Applied Neurocognitive Psychology Lab, University of Oldenburg, Oldenburg, Germany; Cluster of Excellence "Hearing4all", University of Oldenburg, Oldenburg, Germany.
Machine Learning Division, University of Oldenburg, Oldenburg, Germany; Cluster of Excellence "Hearing4all", University of Oldenburg, Oldenburg, Germany.
Neuroimage. 2021 Aug 15;237:118106. doi: 10.1016/j.neuroimage.2021.118106. Epub 2021 May 12.
Speech comprehension in natural soundscapes rests on the ability of the auditory system to extract speech information from a complex acoustic signal with overlapping contributions from many sound sources. Here we reveal the canonical processing of speech in natural soundscapes on multiple scales by using data-driven modeling approaches to characterize sounds to analyze ultra high field fMRI recorded while participants listened to the audio soundtrack of a movie. We show that at the functional level the neuronal processing of speech in natural soundscapes can be surprisingly low dimensional in the human cortex, highlighting the functional efficiency of the auditory system for a seemingly complex task. Particularly, we find that a model comprising three functional dimensions of auditory processing in the temporal lobes is shared across participants' fMRI activity. We further demonstrate that the three functional dimensions are implemented in anatomically overlapping networks that process different aspects of speech in natural soundscapes. One is most sensitive to complex auditory features present in speech, another to complex auditory features and fast temporal modulations, that are not specific to speech, and one codes mainly sound level. These results were derived with few a-priori assumptions and provide a detailed and computationally reproducible account of the cortical activity in the temporal lobe elicited by the processing of speech in natural soundscapes.
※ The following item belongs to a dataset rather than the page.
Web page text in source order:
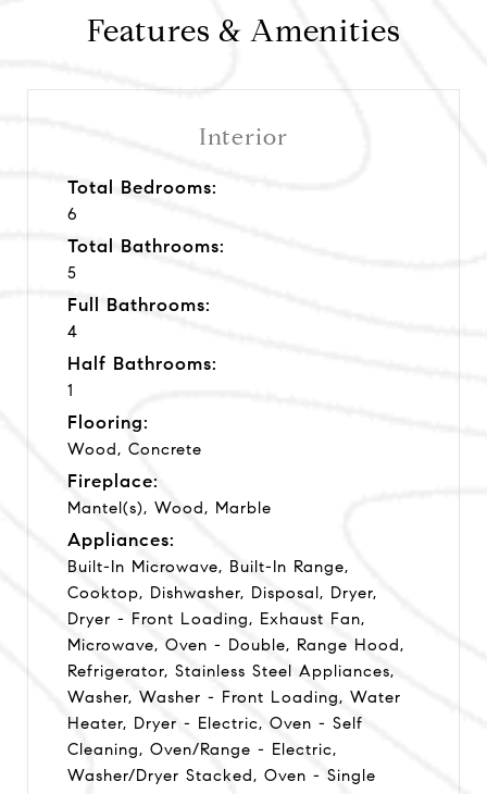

在自然环境中,语音理解依赖于听觉系统从具有许多声源重叠贡献的复杂声信号中提取语音信息的能力。在这里,我们通过使用数据驱动的建模方法来描述声音,分析参与者在观看电影音频配乐时记录的超高场 fMRI,揭示了自然环境中语音在多个尺度上的典型处理方式。我们表明,在功能水平上,人类大脑皮层中自然环境下语音的神经处理可以是惊人的低维的,这突出了听觉系统在看似复杂的任务中的功能效率。特别是,我们发现一个由颞叶中三个听觉处理功能维度组成的模型在参与者的 fMRI 活动中是共享的。我们进一步证明,这三个功能维度是在解剖上重叠的网络中实现的,这些网络处理自然环境中语音的不同方面。一个对语音中存在的复杂听觉特征最敏感,另一个对复杂听觉特征和快速时间调制最敏感,这些特征不是特定于语音的,而一个则主要对声音水平进行编码。这些结果是在很少的先验假设下得出的,并提供了一个详细的、可计算重复的自然环境中语音处理引起的颞叶皮层活动的描述。